Entering Thursday, the Cubs are 17-17 and suddenly sitting in fourth place of the NL Central. They just dropped two of three games against the Rockies in Colorado after being swept by the Yankees at Wrigley Field last weekend. Now, they head to St. Louis to face the rival Cardinals.

Epstein spoke of the Cubs’ early struggles with the Mully & Hanley Show on Thursday morning.

“Baseball is a game based on adversity,” Epstein said. “It’s a game that’s going to test you repeatedly. It’s going to find your weaknesses and vulnerabilities and force you to adjust. That adversity, in the big picture, is a really good thing, because it shows you where your weaknesses are. It gives you the opportunity to improve.

“Right now, we’re a .500 team. We’re probably fortunate to be a .500 team with how we’ve played. But we know where we need to improve. We’re not, as a whole, playing anywhere near up to our capability. In the big picture, I have tremendous faith in these guys over the long term to meet this adversity the right way, to find their level to improve. I put my faith in these guys over the course of the long haul. That’s why.”

The Cubs have endured early struggles with their starting pitching, which hasn’t been near its level of the last two seasons. Among their issues is the fifth starter position, which is currently unoccupied with Brett Anderson struggling and on the disabled list.

Epstein has worked to establish pitching depth for his club. That will be a continued emphasis moving forward as the organization’s young talent rises through the system and to a crowded big league level. But Epstein hopes the Cubs aren’t forced to make a move for pitching.

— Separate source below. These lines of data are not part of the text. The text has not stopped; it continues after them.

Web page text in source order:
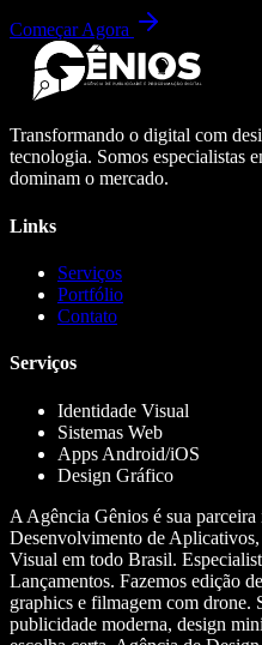
Começar Agora
Transformando o digital com
tecnologia. Somos especialistas
dominam o mercado.
Links
Serviços
Portfólio
Contato
Serviços
Identidade Visual
Sistemas Web
Apps Android/iOS
Design Gráfico
A Agência Gênios é sua
Desenvolvimento de
Visual em todo Brasil.
Lançamentos. Fazemos edição
graphics e filmagem com drone.
publicidade moderna, design

“We’re in a great place with our position players,” Epstein said. “It’s going to be really hard to crack this lineup. We have a lot of outstanding position player prospects on the way, as well. But we don’t have the kind of depth — and we’ve been open about that — that we want with our starting pitching. There are going to be likely changes of some sort of the next several years with the way our rotation works. It’s just natural as teams evolve.

“So at some point, we’re going to be able to pull off a deal where we trade some position player resources, probably in the form of prospects, for starting pitching to help our big league club, either in the present, the future, or probably both.

“My hope is that we’re not in the position to have to be reactive at all to recent performance, and that we make moves that make objective sense for the big picture, for the long term, based on the shape of our talent and the fact that we do need to add depth and ability to our rotation over the long haul.”

The Cubs have an off day Thursday before opening a three-game series with the first-place Cardinals on Friday. St. Louis has won six games in a row, while Chicago has dropped five of its last six.